→ Work required: Scan the data below for lines containing the string "Tomas" and give only how many there are.

Records from a dataset

□ □ □ □ □

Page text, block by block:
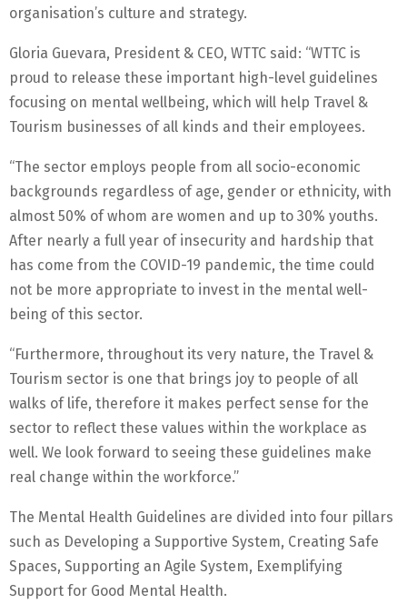
organisation’s culture and strategy.
Gloria Guevara, President & CEO, WTTC said: “WTTC is
proud to release these important high-level guidelines
focusing on mental wellbeing, which will help Travel &
Tourism businesses of all kinds and their employees.
“The sector employs people from all socio-economic
backgrounds regardless of age, gender or ethnicity, with
almost 50% of whom are women and up to 30% youths.
After nearly a full year of insecurity and hardship that
has come from the COVID-19 pandemic, the time could
not be more appropriate to invest in the mental well-
being of this sector.
“Furthermore, throughout its very nature, the Travel &
Tourism sector is one that brings joy to people of all
walks of life, therefore it makes perfect sense for the
sector to reflect these values within the workplace as
well. We look forward to seeing these guidelines make
real change within the workforce.”
The Mental Health Guidelines are divided into four pillars
such as Developing a Supportive System, Creating Safe
Spaces, Supporting an Agile System, Exemplifying
Support for Good Mental Health.
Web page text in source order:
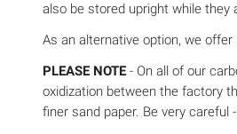
also be stored upright while they
As an alternative option, we
PLEASE NOTE - On all of our
oxidization between the factory
finer sand paper. Be very careful
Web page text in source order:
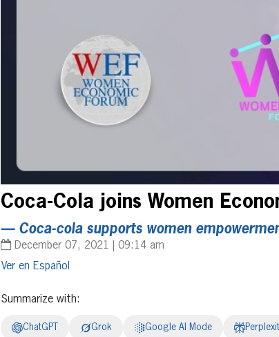
Coca-Cola joins Women
— Coca-cola supports women
December 07, 2021 | 09:14 am
Español
Summarize with:
ChatGPT Grok Google AI Mode
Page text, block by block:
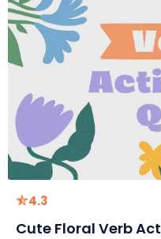
4.3
Cute Floral Verb
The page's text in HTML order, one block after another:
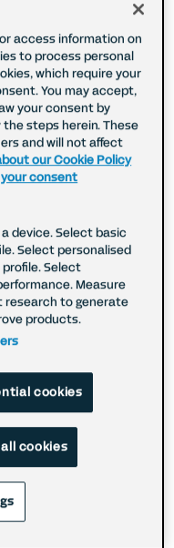
and
UK
continues to
than ever to
the right
of media
Campaign
do exactly
access information on
to process personal
which require your
You may accept,
your consent by
steps herein. These
and will not affect
our Cookie Policy
consent
device. Select basic
Select personalised
Select
Measure
research to generate
products.
cookies
cookies
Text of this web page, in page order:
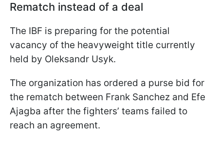
Rematch instead of a deal
The IBF is preparing for the potential
vacancy of the heavyweight title currently
held by Oleksandr Usyk.
The organization has ordered a purse bid for
the rematch between Frank Sanchez and Efe
Ajagba after the fighters’ teams failed to
reach an agreement.
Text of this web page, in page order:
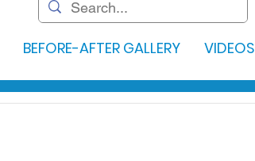
BEFORE-AFTER GALLERY VIDEOS
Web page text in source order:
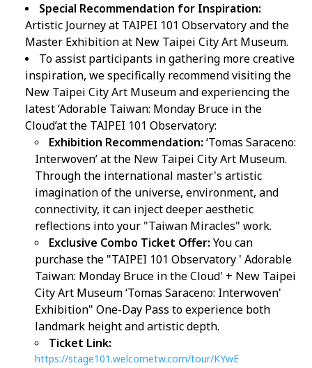
Special Recommendation for Inspiration:
Artistic Journey at TAIPEI 101 Observatory and the
Master Exhibition at New Taipei City Art Museum.
To assist participants in gathering more creative
inspiration, we specifically recommend visiting the
New Taipei City Art Museum and experiencing the
latest ‘Adorable Taiwan: Monday Bruce in the
Cloud’at the TAIPEI 101 Observatory:
Exhibition Recommendation: ‘Tomas Saraceno:
Interwoven’ at the New Taipei City Art Museum.
Through the international master's artistic
imagination of the universe, environment, and
connectivity, it can inject deeper aesthetic
reflections into your "Taiwan Miracles" work.
Exclusive Combo Ticket Offer: You can
purchase the "TAIPEI 101 Observatory ' Adorable
Taiwan: Monday Bruce in the Cloud' + New Taipei
City Art Museum ‘Tomas Saraceno: Interwoven'
Exhibition" One-Day Pass to experience both
landmark height and artistic depth.
Ticket Link:
https://stage101.welcometw.com/tour/KYwE

□ □ □ □ □

→ Exercise solution: 2